Iker · September 22, 2021

Overview:

I started using ZFS a little while ago, but the lack of zfs-related information in the GUI really bothers me, however, my Unraid is mainly monitored from Grafana; so I started to look for monitoring solutions, but… found nothing that work consistently good in Unraid.

This is a guide for users of ZFS Plugin who want to monitor their ZFS pools using Grafana & Prometheus & zfs_exporter. The only purpose of this is to some nice dashboard with the general stats of the pools (ARC stats not included, possible with Telegraf if you like).

Requirements:

Unraid <= 6.9.2

Grafana

Basic Knowledge o PromQL

Install zfs_exporter

There is a limitation on what properties you could monitor with Telegraf on Linux, that means, no health status, zdev or dataset or volume info, snapshots, size of the pools, datasets, etc.; here is where zfs_exporter comes into play, it's a ZFS Prometheus exporter, single executable written in go that plays nice with Unraid.

Download from the releases page the Linux x64 version, place it in a directory, preferably in one of your pools :

https://github.com/pdf/zfs_exporter
zfs_exporter-2.2.1.linux-amd64.tar.gz
tar -xf zfs_exporter-2.2.1.linux-amd64.tar.gz -C /ssdnvme/scripts

In User Scripts plugins, create a new script named zfs_exporter, the script contents is:

#!/bin/bash
echo "/ssdnvme/scripts/zfs_exporter --properties.dataset-filesystem="available,logicalused,quota,referenced,used,usedbydataset,written" --collector.dataset-snapshot --properties.dataset-snapshot="logicalused,referenced,used,written" --exclude=^ssdnvme/dockerfiles/"  | at NOW -M > /dev/null 2>&1

Configure the scripts to be executed At Startup of Array, and you're done; the location of my Docker Folder is "/ssdnvme/dockerfiles" and it creates a lot of snapshots, you can exclude those paths with the "--exclude" parameter.

If everything is ok, you should be able to access "http://YOURUNRAIDIP:9134/metrics" and see something like this

image.png.7a618aadb5be745801d5265d8499a9e2.png

If you are unable to access, check if zfs_exporter is running ("ps aux | grep zfs_exporter")

Install Prometheus & Configure

From the Community Applications install Prometheus Docker, modify "prometheus.yml" to collect metrics from "YOURUNRAIDIP:9134"
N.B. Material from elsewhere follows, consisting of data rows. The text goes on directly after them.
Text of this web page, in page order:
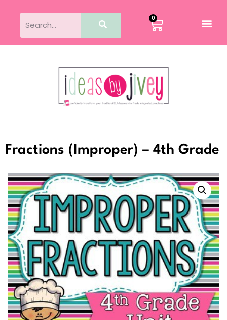
0
Fractions (Improper) – 4th Grade
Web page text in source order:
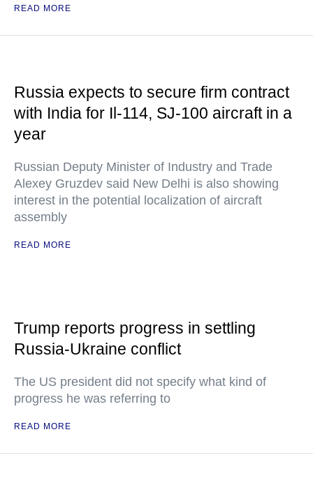
READ MORE
Russia expects to secure firm contract
with India for Il-114, SJ-100 aircraft in a
year
Russian Deputy Minister of Industry and Trade
Alexey Gruzdev said New Delhi is also showing
interest in the potential localization of aircraft
assembly
READ MORE
Trump reports progress in settling
Russia-Ukraine conflict
The US president did not specify what kind of
progress he was referring to
READ MORE

image.png.b1cdcb382cc25c5993f13f4aeda36b31.png

image.png.98644e353f47e4ea0a8f87873a3184b8.png

Restart Prometheus, if everything went ok you should be able to test some expressions

image.png.a2e017a62c9299587cd5680ceb99ad57.png

Create a Dashboard

With Grafana the process is very straightforward, add the Prometheus source, and start work the panels to your preference; example:

Final Words

I don't expect this configuration to be necessary in the near future for Unraid, however is useful for me. Unraid 6.10 comes with ZFS 2.1 at least, which includes zfs_influxdb (https://openzfs.github.io/openzfs-docs/man/8/zpool_influxdb.8.html), making the process of exporting the metrics much easier.

Hope it helps some ZFS users in the Unraid community, let me know if you have any questions or are having any issues getting this up and running.
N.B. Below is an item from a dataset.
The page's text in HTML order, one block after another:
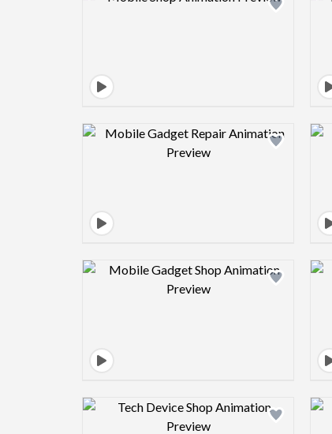
Design preview image
Design preview image
Design preview image

Edited September 23, 2021 by Iker

ich777 · September 24, 2021

On 9/23/2021 at 12:09 AM, Iker said:

There is a limitation on what properties you could monitor with Telegraf on Linux, that means, no health status, zdev or dataset or volume info, snapshots, size of the pools, datasets, etc.; here is where zfs_exporter comes into play, it's a ZFS Prometheus exporter, single executable written in go that plays nice with Unraid.
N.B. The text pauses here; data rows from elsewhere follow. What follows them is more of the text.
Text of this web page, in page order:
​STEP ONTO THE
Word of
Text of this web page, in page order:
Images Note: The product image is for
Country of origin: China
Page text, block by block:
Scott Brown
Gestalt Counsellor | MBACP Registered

I could create a plugin for this if necessary...

So the users won't have to deal with the command line and had to just install the plugin from the CA App.

Have you seen my thread here yet:

Iker · September 24, 2021

Hi ich777, of course that I have check your post, it was the first thing I find when I was looking for Prometheus zfs exporter plugin. Well, Create a plugin for zfs_exporter will be amazing for all ZFS Unraid users!, thank you very much!, however it will only apply for versions <= 6.9.2, as I stated in the post, with Unraid 6.10 things should be much easier with zfs_influxdb.

Let me know if you need anything from me for the plugin.

ich777 · September 24, 2021

20 minutes ago, Iker said:

Let me know if you need anything from me for the plugin.

Have to look into it...

I don't use ZFS currently and I'm not really familiar with ZFS and the Exporter. Is it necessary to create a entry for each mountpoint or is this discovered automatically?

Iker · September 24, 2021

The discover of the pools is completely automatic, the only parametrization for the exporter is the command line arguments, these controls which properties, specific pools, and other options do you be included or if you want to exclude some datasets; this is an example of the command line:

zfs_exporter --collector.dataset-snapshot --properties.dataset-snapshot="logicalused,referenced,used,written" --exclude=^ssdnvme/dockerfiles/

--collector.dataset-snapshot: Include the properties for the snapshots that could be present

--properties.dataset-snapshot: (Depends upon previous setting) Include these properties for the snapshots

--exclude: Regular expression for which datasets/snapshots/volumes must be excluded.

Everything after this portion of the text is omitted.